September 19, 2016

The trust gap that needs bridging

Political analysts in Myanmar often assert that the political parties and their party system are central to the effective function and eventual consolidation of democracy. According to their beliefs, there is a trust gap in mass attitudes towards the ruling party and the opposition party. And their belief is assumed to have been based on the 2015 election results, which indicate that the overwhelming majority of the people lack trust in the current major opposition party. This is, in fact, not a good sign for democracy, which requires the balance of power.

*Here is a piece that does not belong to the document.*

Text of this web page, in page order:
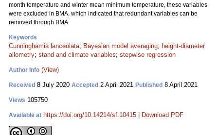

In this regard, it is worth noting that the mother-like public figure is said to have told a top leader of the opposition party to strengthen the latter’s party through drastic reform, because her party needs competition. As known to all, perfect competition, in an ideal democracy, is necessary. Political competition plays a crucial role in the democratic cycle, be it as a possible mainspring of political participation or as the essential element of democratic accountability and responsiveness. Thus, it is quite obvious that opposition plays an important role, holding the ruling party accountable and responsive.
Nevertheless, it is also of utmost importance for the opposition to make constructive criticism and have a positive approach in addition to harboring the correct attitude, not bent upon attacking the government. Such actions, activities and attitudes will only be counterproductive and they can widen the trust gap in people’s attitudes towards the ruling party and the opposition. Such being the case, the opposition should build confidence through structural reformation and changing the mindset of the members of the party organizations at all levels. It will take time, as people naturally resist change, merely wishing to maintain the status quo. Short-term change management courses or sessions are recommended along with recruitment of good and able party members, young and old. One important piece of advice is not to bother with seniority in membership or age in assigning of duties. What counts is not the seniority but the ability, loyalty, sincerity, honesty and efficiency.